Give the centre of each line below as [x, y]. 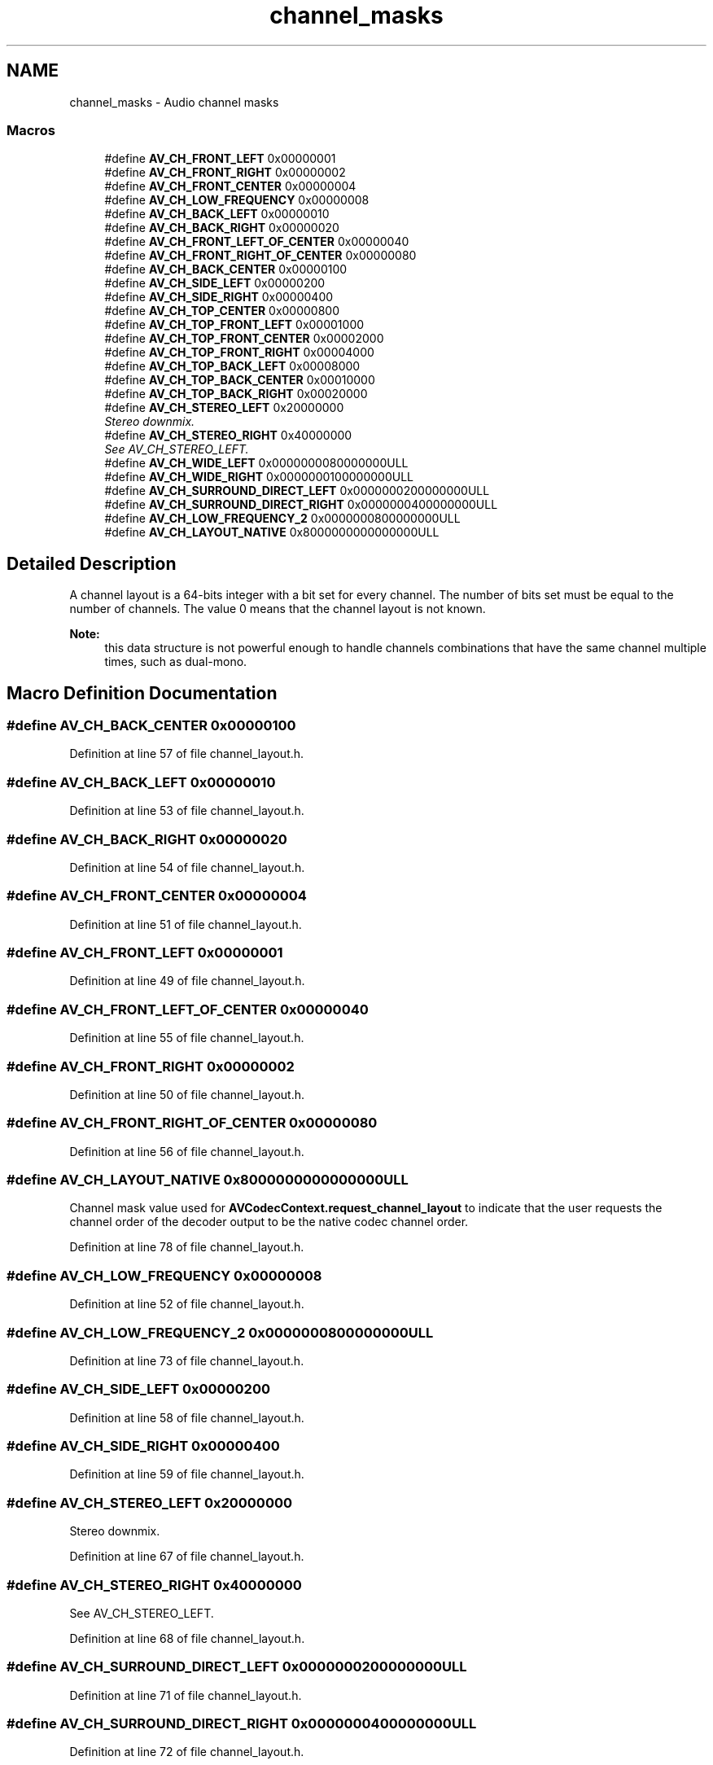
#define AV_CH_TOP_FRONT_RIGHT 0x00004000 [239, 353]
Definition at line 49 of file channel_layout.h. [187, 981]
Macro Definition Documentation [142, 693]
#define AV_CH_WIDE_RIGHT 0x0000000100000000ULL [259, 477]
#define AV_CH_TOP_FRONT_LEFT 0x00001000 [234, 325]
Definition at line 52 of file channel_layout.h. [187, 1304]
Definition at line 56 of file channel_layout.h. [187, 1151]
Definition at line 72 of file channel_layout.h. [187, 1752]
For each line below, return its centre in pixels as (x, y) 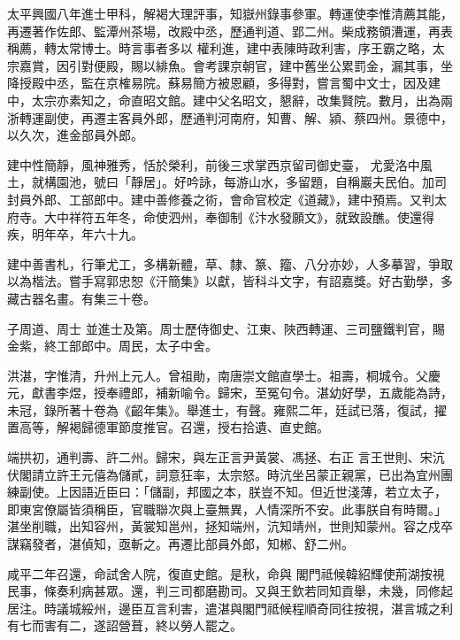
--- --- ---
*YOUR OBJECTIVE*. Show all lines in the records above that hold "file".

*REPLY TO THE EXERCISE*.
Definition at line 49 of file channel_layout.h. [187, 981]
Definition at line 52 of file channel_layout.h. [187, 1304]
Definition at line 56 of file channel_layout.h. [187, 1151]
Definition at line 72 of file channel_layout.h. [187, 1752]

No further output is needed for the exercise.